Work request: Copy, from the entries below, each line in which the string "cushion" appears.

START Exercise inputs

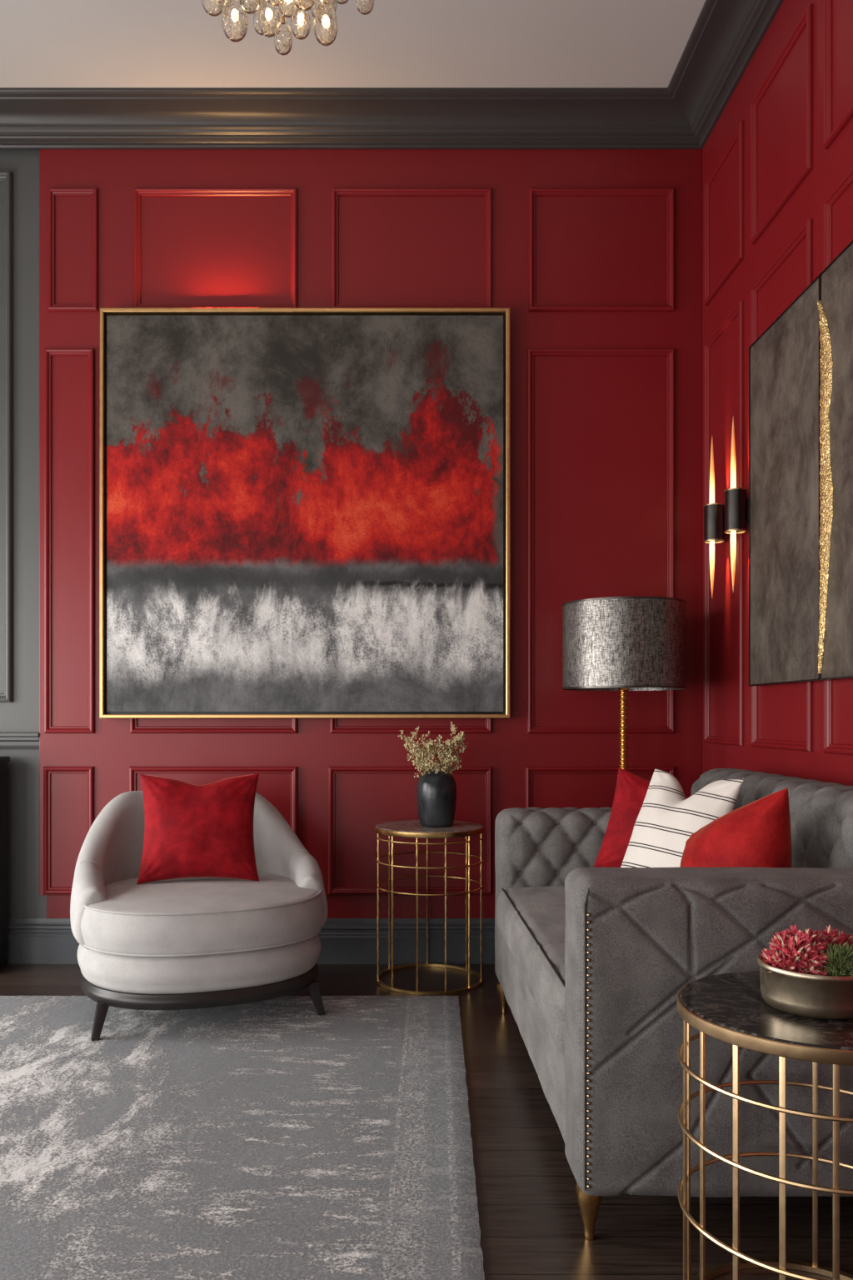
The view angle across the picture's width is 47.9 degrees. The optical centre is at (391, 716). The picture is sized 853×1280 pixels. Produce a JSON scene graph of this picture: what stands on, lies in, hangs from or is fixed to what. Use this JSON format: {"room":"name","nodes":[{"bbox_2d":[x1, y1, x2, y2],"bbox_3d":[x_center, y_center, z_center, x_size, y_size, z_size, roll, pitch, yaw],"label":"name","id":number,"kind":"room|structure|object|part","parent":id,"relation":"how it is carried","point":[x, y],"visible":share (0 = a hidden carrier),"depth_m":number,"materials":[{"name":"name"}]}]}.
{"room":"living room","nodes":[
{"label":"living room","id":0,"kind":"room"},
{"bbox_2d":[0,149,702,918],"bbox_3d":[-0.958,-0.780,4.333,4.885,3.760,0.164,0,0,0],"label":"wall","id":1,"kind":"structure","parent":0,"point":[595,256],"depth_m":4.27,"materials":[{"name":"red paint"}]},
{"bbox_3d":[-2.224,-1.250,4.281,1.052,2.370,0.028,0,0,0],"label":"panel moulding","id":2,"kind":"part","parent":1,"relation":"part of","materials":[{"name":"grey paint"}]},
{"bbox_3d":[-2.436,0.107,4.278,1.728,0.075,0.034,0,0,0],"label":"dado rail","id":3,"kind":"part","parent":1,"relation":"part of","materials":[{"name":"grey paint"}]},
{"bbox_3d":[-1.437,0.506,4.261,0.222,0.568,0.018,0,0,0],"label":"panel moulding","id":4,"kind":"part","parent":1,"relation":"part of","materials":[{"name":"red paint"}]},
{"bbox_3d":[-1.434,-0.781,4.261,0.222,1.711,0.018,0,0,0],"label":"panel moulding","id":5,"kind":"part","parent":1,"relation":"part of","materials":[{"name":"red paint"}]},
{"bbox_3d":[-1.419,-2.078,4.261,0.222,0.545,0.018,0,0,0],"label":"panel moulding","id":6,"kind":"part","parent":1,"relation":"part of","materials":[{"name":"red paint"}]},
{"bbox_3d":[-0.793,0.506,4.261,0.748,0.568,0.018,0,0,0],"label":"panel moulding","id":7,"kind":"part","parent":1,"relation":"part of","materials":[{"name":"red paint"}]},
{"bbox_3d":[-0.791,-0.781,4.261,0.745,1.711,0.018,0,0,0],"label":"panel moulding","id":8,"kind":"part","parent":1,"relation":"part of","materials":[{"name":"red paint"}]},
{"bbox_3d":[-0.783,-2.078,4.261,0.730,0.545,0.018,0,0,0],"label":"panel moulding","id":9,"kind":"part","parent":1,"relation":"part of","materials":[{"name":"red paint"}]},
{"bbox_2d":[6,918,494,964],"bbox_3d":[-0.958,1.001,4.279,4.685,0.198,0.037,0,0,0],"label":"baseboard","id":10,"kind":"structure","parent":1,"relation":"attached to","point":[47,941],"depth_m":4.26,"materials":[{"name":"wood"}]},
{"bbox_2d":[99,307,510,718],"bbox_3d":[-0.380,-0.891,4.216,1.799,1.798,0.048,0,0,0],"label":"framed painting","id":11,"kind":"object","parent":1,"relation":"attached to","point":[305,512],"visible":1,"depth_m":4.20,"materials":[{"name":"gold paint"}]},
{"bbox_3d":[0.083,0.506,4.261,0.730,0.568,0.018,0,0,0],"label":"panel moulding","id":12,"kind":"part","parent":1,"relation":"part of","materials":[{"name":"red paint"}]},
{"bbox_3d":[0.087,-0.781,4.261,0.722,1.711,0.018,0,0,0],"label":"panel moulding","id":13,"kind":"part","parent":1,"relation":"part of","materials":[{"name":"red paint"}]},
{"bbox_3d":[0.091,-2.078,4.261,0.715,0.545,0.018,0,0,0],"label":"panel moulding","id":14,"kind":"part","parent":1,"relation":"part of","materials":[{"name":"red paint"}]},
{"bbox_3d":[0.928,0.506,4.261,0.663,0.568,0.018,0,0,0],"label":"panel moulding","id":15,"kind":"part","parent":1,"relation":"part of","materials":[{"name":"red paint"}]},
{"bbox_3d":[0.932,-0.781,4.261,0.656,1.711,0.018,0,0,0],"label":"panel moulding","id":16,"kind":"part","parent":1,"relation":"part of","materials":[{"name":"red paint"}]},
{"bbox_3d":[0.935,-2.078,4.261,0.648,0.545,0.018,0,0,0],"label":"panel moulding","id":17,"kind":"part","parent":1,"relation":"part of","materials":[{"name":"red paint"}]},
{"bbox_2d":[0,0,705,87],"bbox_3d":[-0.958,-2.700,0.998,4.885,0.080,6.795,0,0,0],"label":"ceiling","id":18,"kind":"structure","parent":0,"point":[44,43],"depth_m":3.80,"materials":[{"name":"paint"}]},
{"bbox_2d":[200,0,374,55],"bbox_3d":[-0.294,-2.212,2.600,0.442,0.895,0.442,0,0,-38],"label":"chandelier","id":19,"kind":"object","parent":18,"relation":"hanging from","point":[267,22],"visible":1,"depth_m":2.56,"materials":[{"name":"gold metal"}]},
{"bbox_2d":[0,963,852,1279],"bbox_3d":[-0.958,1.140,0.998,4.885,0.080,6.795,0,0,0],"label":"floor","id":20,"kind":"structure","parent":0,"point":[531,1222],"depth_m":2.18,"materials":[{"name":"brown wood"}]},
{"bbox_2d":[0,755,9,969],"bbox_3d":[-2.042,0.637,4.146,0.696,0.925,0.218,0,0,0],"label":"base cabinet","id":21,"kind":"object","parent":20,"relation":"on","point":[3,759],"visible":1,"depth_m":4.21,"materials":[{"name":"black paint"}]},
{"bbox_3d":[-2.042,1.085,4.160,0.676,0.030,0.170,0,0,0],"label":"foot rail","id":22,"kind":"part","parent":21,"relation":"part of","materials":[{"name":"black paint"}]},
{"bbox_2d":[0,995,484,1279],"bbox_3d":[-1.144,1.092,2.301,2.737,0.014,3.020,0,0,2],"label":"rug","id":23,"kind":"object","parent":20,"relation":"on","point":[277,1138],"visible":0.93,"depth_m":2.45,"materials":[{"name":"grey carpet"}]},
{"bbox_2d":[70,790,327,1040],"bbox_3d":[-0.721,0.692,3.616,0.941,0.785,0.887,0,0,-20],"label":"armchair","id":24,"kind":"object","parent":23,"relation":"on","point":[189,942],"visible":0.91,"depth_m":3.30,"materials":[{"name":"grey fabric"}]},
{"bbox_3d":[-0.987,1.027,3.247,0.063,0.115,0.068,0,0,-20],"label":"leg","id":25,"kind":"part","parent":24,"relation":"part of","materials":[{"name":"brown wood"}]},
{"bbox_2d":[136,773,259,884],"bbox_3d":[-0.734,0.424,3.658,0.455,0.408,0.168,0,0,-8],"label":"throw pillow","id":26,"kind":"object","parent":24,"relation":"on","point":[191,830],"visible":1,"depth_m":3.61,"materials":[{"name":"fabric"}]},
{"bbox_3d":[-0.766,0.557,3.740,0.934,0.515,0.616,0,0,-20],"label":"backrest","id":27,"kind":"part","parent":24,"relation":"part of","materials":[{"name":"grey fabric"}]},
{"bbox_3d":[-0.715,0.864,3.600,0.886,0.132,0.820,0,0,-20],"label":"seat","id":28,"kind":"part","parent":24,"relation":"part of","materials":[{"name":"grey fabric"}]},
{"bbox_2d":[80,872,324,954],"bbox_3d":[-0.715,0.711,3.600,0.910,0.178,0.844,0,0,-20],"label":"seat cushion","id":29,"kind":"object","parent":24,"relation":"on","point":[280,912],"depth_m":3.28,"materials":[{"name":"grey fabric"}]},
{"bbox_3d":[-0.280,1.027,3.505,0.063,0.115,0.068,0,0,-20],"label":"leg","id":30,"kind":"part","parent":24,"relation":"part of","materials":[{"name":"brown wood"}]},
{"bbox_2d":[375,820,484,994],"bbox_3d":[0.158,0.777,4.005,0.455,0.644,0.455,0,0,0],"label":"side table","id":31,"kind":"object","parent":20,"relation":"on","point":[407,828],"visible":0.98,"depth_m":3.89,"materials":[{"name":"gold metal"}]},
{"bbox_3d":[-0.055,0.783,3.960,0.011,0.629,0.011,0,0,-12],"label":"rod","id":32,"kind":"part","parent":31,"relation":"part of","materials":[{"name":"gold metal"}]},
{"bbox_3d":[-0.009,0.783,4.145,0.010,0.629,0.011,0,0,17],"label":"rod","id":33,"kind":"part","parent":31,"relation":"part of","materials":[{"name":"gold metal"}]},
{"bbox_3d":[0.004,0.783,3.851,0.011,0.629,0.010,0,0,22],"label":"rod","id":34,"kind":"part","parent":31,"relation":"part of","materials":[{"name":"gold metal"}]},
{"bbox_3d":[0.102,0.783,3.794,0.011,0.629,0.010,0,0,-8],"label":"rod","id":35,"kind":"part","parent":31,"relation":"part of","materials":[{"name":"gold metal"}]},
{"bbox_3d":[0.158,0.783,4.223,0.011,0.629,0.010,0,0,-23],"label":"rod","id":36,"kind":"part","parent":31,"relation":"part of","materials":[{"name":"gold metal"}]},
{"bbox_2d":[416,770,456,827],"bbox_3d":[0.188,0.340,3.995,0.168,0.229,0.168,0,0,0],"label":"vase","id":37,"kind":"object","parent":31,"relation":"on","point":[436,792],"visible":0.98,"depth_m":3.93,"materials":[{"name":"ceramic"}]},
{"bbox_2d":[397,730,424,777],"bbox_3d":[0.098,0.202,4.013,0.154,0.295,0.071,0,0,0],"label":"sprig","id":38,"kind":"object","parent":37,"relation":"in","point":[407,739],"visible":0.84,"depth_m":4.01,"materials":[{"name":"plant"}]},
{"bbox_2d":[408,726,429,773],"bbox_3d":[0.122,0.195,3.969,0.112,0.310,0.077,0,0,0],"label":"sprig","id":39,"kind":"object","parent":37,"relation":"in","point":[417,745],"visible":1,"depth_m":3.96,"materials":[{"name":"plant"}]},
{"bbox_2d":[415,746,433,775],"bbox_3d":[0.140,0.237,3.991,0.083,0.226,0.075,0,0,0],"label":"sprig","id":40,"kind":"object","parent":37,"relation":"in","point":[420,749],"visible":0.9,"depth_m":3.98,"materials":[{"name":"plant"}]},
{"bbox_2d":[419,730,434,770],"bbox_3d":[0.155,0.205,4.014,0.080,0.290,0.083,0,0,0],"label":"sprig","id":41,"kind":"object","parent":37,"relation":"in","point":[423,735],"visible":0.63,"depth_m":4.01,"materials":[{"name":"plant"}]},
{"bbox_2d":[424,739,439,773],"bbox_3d":[0.170,0.222,3.955,0.075,0.256,0.091,0,0,0],"label":"sprig","id":42,"kind":"object","parent":37,"relation":"in","point":[431,754],"visible":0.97,"depth_m":3.95,"materials":[{"name":"plant"}]},
{"bbox_2d":[428,742,442,766],"bbox_3d":[0.182,0.226,4.024,0.073,0.247,0.084,0,0,0],"label":"sprig","id":43,"kind":"object","parent":37,"relation":"in","point":[435,747],"visible":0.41,"depth_m":4.03,"materials":[{"name":"plant"}]},
{"bbox_2d":[433,735,454,773],"bbox_3d":[0.212,0.212,3.975,0.089,0.276,0.088,0,0,0],"label":"sprig","id":44,"kind":"object","parent":37,"relation":"in","point":[444,747],"visible":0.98,"depth_m":3.97,"materials":[{"name":"plant"}]},
{"bbox_3d":[0.210,0.216,3.976,0.067,0.268,0.065,0,0,0],"label":"stem","id":45,"kind":"part","parent":44,"relation":"part of","materials":[{"name":"beige plant"}]},
{"bbox_2d":[438,744,456,774],"bbox_3d":[0.231,0.232,4.002,0.081,0.236,0.069,0,0,0],"label":"sprig","id":46,"kind":"object","parent":37,"relation":"in","point":[452,748],"visible":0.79,"depth_m":3.99,"materials":[{"name":"plant"}]},
{"bbox_2d":[437,721,458,765],"bbox_3d":[0.234,0.185,4.021,0.087,0.329,0.070,0,0,-13],"label":"sprig","id":47,"kind":"object","parent":37,"relation":"in","point":[453,728],"visible":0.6,"depth_m":4.00,"materials":[{"name":"plant"}]},
{"bbox_2d":[443,730,465,772],"bbox_3d":[0.250,0.204,3.973,0.112,0.292,0.073,0,0,10],"label":"sprig","id":48,"kind":"object","parent":37,"relation":"in","point":[459,736],"visible":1,"depth_m":3.96,"materials":[{"name":"plant"}]},
{"bbox_3d":[0.248,0.209,3.975,0.103,0.282,0.056,0,0,0],"label":"stem","id":49,"kind":"part","parent":48,"relation":"part of","materials":[{"name":"beige plant"}]},
{"bbox_2d":[443,731,467,774],"bbox_3d":[0.261,0.207,4.016,0.124,0.286,0.063,0,0,0],"label":"sprig","id":50,"kind":"object","parent":37,"relation":"in","point":[461,750],"visible":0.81,"depth_m":4.01,"materials":[{"name":"plant"}]},
{"bbox_3d":[0.257,0.212,4.015,0.116,0.275,0.053,0,0,0],"label":"stem","id":51,"kind":"part","parent":50,"relation":"part of","materials":[{"name":"beige plant"}]},
{"bbox_3d":[0.214,0.783,3.795,0.011,0.629,0.010,0,0,-38],"label":"rod","id":52,"kind":"part","parent":31,"relation":"part of","materials":[{"name":"gold metal"}]},
{"bbox_3d":[0.325,0.783,4.145,0.011,0.629,0.010,0,0,27],"label":"rod","id":53,"kind":"part","parent":31,"relation":"part of","materials":[{"name":"gold metal"}]},
{"bbox_3d":[0.312,0.783,3.851,0.010,0.629,0.011,0,0,22],"label":"rod","id":54,"kind":"part","parent":31,"relation":"part of","materials":[{"name":"gold metal"}]},
{"bbox_3d":[0.371,0.783,3.960,0.010,0.629,0.011,0,0,-11],"label":"rod","id":55,"kind":"part","parent":31,"relation":"part of","materials":[{"name":"gold metal"}]},
{"bbox_2d":[562,596,686,770],"bbox_3d":[0.950,0.319,3.925,0.493,1.562,0.493,0,0,0],"label":"floor lamp","id":56,"kind":"object","parent":20,"relation":"on","point":[622,644],"visible":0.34,"depth_m":3.72,"materials":[{"name":"fabric"}]},
{"bbox_3d":[0.950,0.334,3.925,0.049,1.492,0.049,0,0,0],"label":"stem","id":57,"kind":"part","parent":56,"relation":"part of","materials":[{"name":"gold metal"}]},
{"bbox_3d":[0.950,-0.287,3.925,0.490,0.350,0.490,0,0,0],"label":"lamp shade","id":58,"kind":"part","parent":56,"relation":"part of","materials":[{"name":"fabric"}]},
{"bbox_3d":[0.950,-0.458,3.925,0.493,0.008,0.493,0,0,0],"label":"shade trim","id":59,"kind":"part","parent":56,"relation":"part of","materials":[{"name":"grey fabric"}]},
{"bbox_3d":[0.950,-0.116,3.925,0.493,0.008,0.493,0,0,0],"label":"shade trim","id":60,"kind":"part","parent":56,"relation":"part of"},
{"bbox_2d":[495,768,852,1240],"bbox_3d":[0.855,0.644,2.788,0.975,0.912,1.648,0,0,0],"label":"sofa","id":61,"kind":"object","parent":20,"relation":"on","point":[592,963],"visible":0.74,"depth_m":1.97,"materials":[{"name":"grey fabric"}]},
{"bbox_2d":[496,885,565,1053],"bbox_3d":[0.768,0.686,2.790,0.799,0.198,1.327,0,0,0],"label":"seat cushion","id":62,"kind":"object","parent":61,"relation":"on","point":[532,919],"depth_m":2.71,"materials":[{"name":"grey fabric"}]},
{"bbox_3d":[0.848,0.885,2.790,0.910,0.226,1.595,0,0,0],"label":"rail","id":63,"kind":"part","parent":61,"relation":"part of","materials":[{"name":"grey fabric"}]},
{"bbox_3d":[0.863,0.664,3.512,0.958,0.660,0.200,0,0,0],"label":"arm","id":64,"kind":"part","parent":61,"relation":"part of"},
{"bbox_2d":[593,767,689,867],"bbox_3d":[0.908,0.389,3.279,0.422,0.421,0.128,0,0,27],"label":"throw pillow","id":65,"kind":"object","parent":61,"relation":"on","point":[632,789],"visible":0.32,"depth_m":3.31,"materials":[{"name":"fabric"}]},
{"bbox_2d":[620,768,744,867],"bbox_3d":[0.886,0.363,2.987,0.203,0.383,0.389,0,0,-21],"label":"throw pillow","id":66,"kind":"object","parent":61,"relation":"on","point":[666,819],"visible":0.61,"depth_m":2.93,"materials":[{"name":"beige fabric"}]},
{"bbox_3d":[0.863,0.665,2.061,0.959,0.664,0.193,0,0,0],"label":"arm","id":67,"kind":"part","parent":61,"relation":"part of"},
{"bbox_2d":[680,787,792,867],"bbox_3d":[0.892,0.391,2.504,0.304,0.426,0.292,0,0,33],"label":"throw pillow","id":68,"kind":"object","parent":61,"relation":"on","point":[757,833],"visible":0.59,"depth_m":2.41,"materials":[{"name":"fabric"}]},
{"bbox_3d":[1.224,0.592,2.790,0.237,0.808,1.623,0,0,0],"label":"backrest","id":69,"kind":"part","parent":61,"relation":"part of","materials":[{"name":"grey fabric"}]},
{"bbox_2d":[677,971,852,1279],"bbox_3d":[0.747,0.805,1.700,0.461,0.588,0.461,0,0,0],"label":"side table","id":70,"kind":"object","parent":20,"relation":"on","point":[731,1007],"visible":0.88,"depth_m":1.63,"materials":[{"name":"gold stone"}]},
{"bbox_3d":[0.527,0.810,1.719,0.006,0.575,0.010,0,0,5],"label":"rod","id":71,"kind":"part","parent":70,"relation":"part of","materials":[{"name":"brown metal"}]},
{"bbox_3d":[0.566,0.810,1.827,0.006,0.575,0.010,0,0,35],"label":"rod","id":72,"kind":"part","parent":70,"relation":"part of","materials":[{"name":"brown metal"}]},
{"bbox_3d":[0.533,0.810,1.643,0.006,0.575,0.010,0,0,-15],"label":"rod","id":73,"kind":"part","parent":70,"relation":"part of","materials":[{"name":"brown metal"}]},
{"bbox_3d":[0.566,0.810,1.573,0.006,0.575,0.010,0,0,-35],"label":"rod","id":74,"kind":"part","parent":70,"relation":"part of","materials":[{"name":"brown metal"}]},
{"bbox_3d":[0.620,0.810,1.519,0.010,0.575,0.006,0,0,35],"label":"rod","id":75,"kind":"part","parent":70,"relation":"part of","materials":[{"name":"brown metal"}]},
{"bbox_2d":[757,952,852,1019],"bbox_3d":[0.748,0.471,1.690,0.193,0.078,0.193,0,0,0],"label":"bowl","id":76,"kind":"object","parent":70,"relation":"on","point":[797,993],"visible":0.77,"depth_m":1.61,"materials":[{"name":"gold metal"}]},
{"bbox_3d":[0.748,0.459,1.690,0.174,0.023,0.174,0,0,0],"label":"soil","id":77,"kind":"object","parent":76,"relation":"in","visible":0},
{"bbox_2d":[758,925,829,975],"bbox_3d":[0.718,0.431,1.686,0.133,0.128,0.130,0,0,0],"label":"flowering plant","id":78,"kind":"object","parent":77,"relation":"in","point":[796,951],"visible":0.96,"depth_m":1.66,"materials":[{"name":"pink plant"}]},
{"bbox_2d":[814,941,852,976],"bbox_3d":[0.777,0.433,1.646,0.122,0.098,0.110,0,0,0],"label":"plant","id":79,"kind":"object","parent":77,"relation":"in","point":[840,958],"visible":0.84,"depth_m":1.63,"materials":[{"name":"green plant"}]},
{"bbox_2d":[817,925,852,948],"bbox_3d":[0.785,0.430,1.712,0.124,0.120,0.119,0,0,0],"label":"flowering plant","id":80,"kind":"object","parent":77,"relation":"in","point":[834,937],"visible":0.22,"depth_m":1.70,"materials":[{"name":"pink plant"}]},
{"bbox_3d":[0.840,0.810,1.900,0.010,0.575,0.006,0,0,25],"label":"rod","id":81,"kind":"part","parent":70,"relation":"part of","materials":[{"name":"gold metal"}]},
{"bbox_3d":[0.690,0.810,1.486,0.010,0.575,0.006,0,0,15],"label":"rod","id":82,"kind":"part","parent":70,"relation":"part of","materials":[{"name":"brown metal"}]},
{"bbox_2d":[702,0,852,785],"bbox_3d":[1.436,-0.780,0.948,0.138,3.760,6.695,0,0,0],"label":"wall","id":83,"kind":"structure","parent":0,"point":[777,161],"depth_m":3.57,"materials":[{"name":"red paint"}]},
{"bbox_2d":[0,0,784,149],"bbox_3d":[-0.958,-2.594,0.986,4.685,0.132,6.571,0,0,0],"label":"trim","id":84,"kind":"structure","parent":83,"relation":"attached to","point":[726,35],"depth_m":4.16,"materials":[{"name":"grey paint"}]},
{"bbox_2d":[704,438,727,596],"bbox_3d":[1.336,-0.828,3.945,0.096,0.681,0.083,0,0,0],"label":"wall sconce","id":85,"kind":"object","parent":83,"relation":"attached to","point":[714,513],"visible":0.95,"depth_m":3.92,"materials":[{"name":"brown"}]},
{"bbox_3d":[1.329,-1.003,3.971,0.021,0.330,0.021,0,0,0],"label":"light rod","id":86,"kind":"part","parent":85,"relation":"part of","materials":[{"name":"white"}]},
{"bbox_3d":[1.329,-0.620,3.971,0.021,0.265,0.021,0,0,0],"label":"light rod","id":87,"kind":"part","parent":85,"relation":"part of","materials":[{"name":"white"}]},
{"bbox_3d":[1.329,-0.795,3.945,0.080,0.146,0.080,0,0,0],"label":"lamp shade","id":88,"kind":"part","parent":85,"relation":"part of","materials":[{"name":"black metal"}]},
{"bbox_3d":[1.376,-0.760,3.980,0.018,1.750,0.440,0,0,0],"label":"panel moulding","id":89,"kind":"part","parent":83,"relation":"part of","materials":[{"name":"red paint"}]},
{"bbox_3d":[1.376,-2.070,3.980,0.018,0.540,0.440,0,0,0],"label":"panel moulding","id":90,"kind":"part","parent":83,"relation":"part of","materials":[{"name":"red paint"}]},
{"bbox_2d":[724,417,749,590],"bbox_3d":[1.336,-0.826,3.700,0.096,0.692,0.083,0,0,0],"label":"wall sconce","id":91,"kind":"object","parent":83,"relation":"attached to","point":[737,504],"visible":0.99,"depth_m":3.68,"materials":[{"name":"brown"}]},
{"bbox_3d":[1.329,-1.007,3.726,0.021,0.330,0.021,0,0,0],"label":"light rod","id":92,"kind":"part","parent":91,"relation":"part of","materials":[{"name":"white"}]},
{"bbox_3d":[1.329,-0.613,3.726,0.021,0.265,0.021,0,0,0],"label":"light rod","id":93,"kind":"part","parent":91,"relation":"part of","materials":[{"name":"white"}]},
{"bbox_3d":[1.329,-0.793,3.700,0.080,0.157,0.080,0,0,0],"label":"lamp shade","id":94,"kind":"part","parent":91,"relation":"part of","materials":[{"name":"black metal"}]},
{"bbox_3d":[1.375,-0.793,3.700,0.017,0.090,0.044,0,0,0],"label":"plate","id":95,"kind":"part","parent":91,"relation":"part of","materials":[{"name":"black metal"}]},
{"bbox_3d":[1.376,-0.760,3.400,0.018,1.750,0.510,0,0,0],"label":"panel moulding","id":96,"kind":"part","parent":83,"relation":"part of","materials":[{"name":"red paint"}]},
{"bbox_3d":[1.376,-2.070,3.400,0.018,0.540,0.510,0,0,0],"label":"panel moulding","id":97,"kind":"part","parent":83,"relation":"part of","materials":[{"name":"red paint"}]},
{"bbox_2d":[749,275,829,685],"bbox_3d":[1.361,-0.747,3.286,0.049,1.266,0.591,0,0,0],"label":"canvas","id":98,"kind":"object","parent":83,"relation":"attached to","point":[784,361],"visible":0.77,"depth_m":3.25,"materials":[{"name":"paint"}]},
{"bbox_2d":[817,240,852,679],"bbox_3d":[1.355,-0.747,2.697,0.059,1.266,0.589,0,0,0],"label":"canvas","id":99,"kind":"object","parent":83,"relation":"attached to","point":[836,302],"visible":1,"depth_m":2.88,"materials":[{"name":"paint"}]},
{"bbox_3d":[1.376,-0.760,2.785,0.018,1.750,0.510,0,0,0],"label":"panel moulding","id":100,"kind":"part","parent":83,"relation":"part of","materials":[{"name":"red paint"}]},
{"bbox_3d":[1.376,-2.070,2.785,0.018,0.540,0.510,0,0,0],"label":"panel moulding","id":101,"kind":"part","parent":83,"relation":"part of","materials":[{"name":"red paint"}]}
]}

END Exercise inputs

Written reply:
{"bbox_2d":[80,872,324,954],"bbox_3d":[-0.715,0.711,3.600,0.910,0.178,0.844,0,0,-20],"label":"seat cushion","id":29,"kind":"object","parent":24,"relation":"on","point":[280,912],"depth_m":3.28,"materials":[{"name":"grey fabric"}]},
{"bbox_2d":[496,885,565,1053],"bbox_3d":[0.768,0.686,2.790,0.799,0.198,1.327,0,0,0],"label":"seat cushion","id":62,"kind":"object","parent":61,"relation":"on","point":[532,919],"depth_m":2.71,"materials":[{"name":"grey fabric"}]},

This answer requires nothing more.